**Task description:**
Print the data that follows exactly as it stands, from its first line through the line containing "Don't Get No Respect!')", and stop there.

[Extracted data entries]
%%
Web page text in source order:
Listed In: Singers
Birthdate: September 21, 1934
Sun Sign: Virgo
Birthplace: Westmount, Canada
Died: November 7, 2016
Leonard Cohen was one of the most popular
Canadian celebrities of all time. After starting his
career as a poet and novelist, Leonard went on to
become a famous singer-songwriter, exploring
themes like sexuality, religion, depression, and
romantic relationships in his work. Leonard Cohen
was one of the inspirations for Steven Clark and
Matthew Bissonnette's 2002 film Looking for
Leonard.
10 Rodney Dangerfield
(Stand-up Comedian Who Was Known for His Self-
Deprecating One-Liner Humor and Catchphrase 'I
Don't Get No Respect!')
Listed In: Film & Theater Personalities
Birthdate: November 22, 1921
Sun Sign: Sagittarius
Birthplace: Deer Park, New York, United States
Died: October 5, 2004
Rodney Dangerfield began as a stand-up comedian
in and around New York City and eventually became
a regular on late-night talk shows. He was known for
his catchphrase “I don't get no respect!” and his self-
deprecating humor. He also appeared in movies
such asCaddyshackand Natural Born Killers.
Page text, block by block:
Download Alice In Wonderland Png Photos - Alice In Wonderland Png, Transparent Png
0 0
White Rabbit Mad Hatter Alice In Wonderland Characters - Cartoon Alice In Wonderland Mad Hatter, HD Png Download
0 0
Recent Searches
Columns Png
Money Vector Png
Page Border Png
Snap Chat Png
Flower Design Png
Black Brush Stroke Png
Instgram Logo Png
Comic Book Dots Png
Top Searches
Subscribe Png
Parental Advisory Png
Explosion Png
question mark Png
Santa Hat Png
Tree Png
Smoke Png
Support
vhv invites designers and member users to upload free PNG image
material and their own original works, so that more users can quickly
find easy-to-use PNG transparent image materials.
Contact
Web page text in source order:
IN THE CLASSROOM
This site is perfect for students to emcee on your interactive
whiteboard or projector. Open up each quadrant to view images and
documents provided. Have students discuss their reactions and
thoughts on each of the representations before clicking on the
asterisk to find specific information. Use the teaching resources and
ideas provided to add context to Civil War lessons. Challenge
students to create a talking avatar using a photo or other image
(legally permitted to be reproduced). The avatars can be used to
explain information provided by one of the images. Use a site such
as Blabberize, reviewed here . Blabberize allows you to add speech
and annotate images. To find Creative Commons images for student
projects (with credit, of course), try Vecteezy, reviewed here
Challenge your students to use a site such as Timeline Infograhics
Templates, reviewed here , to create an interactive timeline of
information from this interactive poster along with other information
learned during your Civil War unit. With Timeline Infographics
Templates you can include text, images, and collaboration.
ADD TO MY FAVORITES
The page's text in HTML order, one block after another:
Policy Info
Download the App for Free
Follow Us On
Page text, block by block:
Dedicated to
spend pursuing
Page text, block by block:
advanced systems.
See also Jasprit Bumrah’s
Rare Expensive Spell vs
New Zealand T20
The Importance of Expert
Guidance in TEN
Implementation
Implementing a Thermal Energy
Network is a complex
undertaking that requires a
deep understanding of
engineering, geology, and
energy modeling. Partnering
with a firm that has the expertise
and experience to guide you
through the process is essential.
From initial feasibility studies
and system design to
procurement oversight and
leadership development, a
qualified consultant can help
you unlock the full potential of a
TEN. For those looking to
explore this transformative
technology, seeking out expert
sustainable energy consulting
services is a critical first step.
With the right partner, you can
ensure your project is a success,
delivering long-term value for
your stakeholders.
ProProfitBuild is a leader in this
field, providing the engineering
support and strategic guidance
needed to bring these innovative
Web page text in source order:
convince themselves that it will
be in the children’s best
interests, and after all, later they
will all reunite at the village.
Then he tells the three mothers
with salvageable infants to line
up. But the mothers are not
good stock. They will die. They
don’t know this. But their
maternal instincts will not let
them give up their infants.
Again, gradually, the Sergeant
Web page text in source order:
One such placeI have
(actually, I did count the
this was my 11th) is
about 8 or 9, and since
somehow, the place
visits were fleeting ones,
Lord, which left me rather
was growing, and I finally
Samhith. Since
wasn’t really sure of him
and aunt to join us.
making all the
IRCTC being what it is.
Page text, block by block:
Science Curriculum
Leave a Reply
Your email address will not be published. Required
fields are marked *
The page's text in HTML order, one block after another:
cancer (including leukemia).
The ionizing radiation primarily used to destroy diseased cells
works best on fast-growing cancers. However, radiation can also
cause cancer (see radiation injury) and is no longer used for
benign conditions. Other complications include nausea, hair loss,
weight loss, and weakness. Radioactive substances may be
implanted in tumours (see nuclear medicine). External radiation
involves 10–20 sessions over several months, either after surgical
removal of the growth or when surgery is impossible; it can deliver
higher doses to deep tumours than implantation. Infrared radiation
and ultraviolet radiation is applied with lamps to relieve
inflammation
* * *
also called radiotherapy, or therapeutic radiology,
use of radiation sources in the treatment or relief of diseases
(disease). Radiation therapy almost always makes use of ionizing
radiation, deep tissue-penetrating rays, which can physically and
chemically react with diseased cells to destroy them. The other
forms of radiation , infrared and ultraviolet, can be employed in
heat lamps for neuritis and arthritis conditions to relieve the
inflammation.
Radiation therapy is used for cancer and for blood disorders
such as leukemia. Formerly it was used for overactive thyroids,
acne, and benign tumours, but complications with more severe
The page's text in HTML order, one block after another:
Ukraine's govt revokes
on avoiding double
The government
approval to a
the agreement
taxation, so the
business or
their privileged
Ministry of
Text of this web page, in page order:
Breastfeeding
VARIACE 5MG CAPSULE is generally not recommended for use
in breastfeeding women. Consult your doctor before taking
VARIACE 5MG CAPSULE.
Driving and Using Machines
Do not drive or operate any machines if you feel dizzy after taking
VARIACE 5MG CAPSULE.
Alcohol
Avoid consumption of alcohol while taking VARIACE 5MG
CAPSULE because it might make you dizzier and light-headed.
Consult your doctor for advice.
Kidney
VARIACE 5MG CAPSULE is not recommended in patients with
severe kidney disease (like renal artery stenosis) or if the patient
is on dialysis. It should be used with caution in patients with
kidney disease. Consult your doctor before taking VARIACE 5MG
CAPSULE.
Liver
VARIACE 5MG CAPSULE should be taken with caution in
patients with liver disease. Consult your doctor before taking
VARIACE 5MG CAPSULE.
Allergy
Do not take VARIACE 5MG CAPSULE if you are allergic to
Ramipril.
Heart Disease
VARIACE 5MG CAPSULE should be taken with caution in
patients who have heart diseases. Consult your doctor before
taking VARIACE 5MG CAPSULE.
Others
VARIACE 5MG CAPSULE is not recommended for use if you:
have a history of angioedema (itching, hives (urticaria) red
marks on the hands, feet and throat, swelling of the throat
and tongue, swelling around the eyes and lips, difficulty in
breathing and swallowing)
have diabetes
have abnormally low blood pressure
%%
**Result of the exercise:**
Web page text in source order:
Listed In: Singers
Birthdate: September 21, 1934
Sun Sign: Virgo
Birthplace: Westmount, Canada
Died: November 7, 2016
Leonard Cohen was one of the most popular
Canadian celebrities of all time. After starting his
career as a poet and novelist, Leonard went on to
become a famous singer-songwriter, exploring
themes like sexuality, religion, depression, and
romantic relationships in his work. Leonard Cohen
was one of the inspirations for Steven Clark and
Matthew Bissonnette's 2002 film Looking for
Leonard.
10 Rodney Dangerfield
(Stand-up Comedian Who Was Known for His Self-
Deprecating One-Liner Humor and Catchphrase 'I
Don't Get No Respect!')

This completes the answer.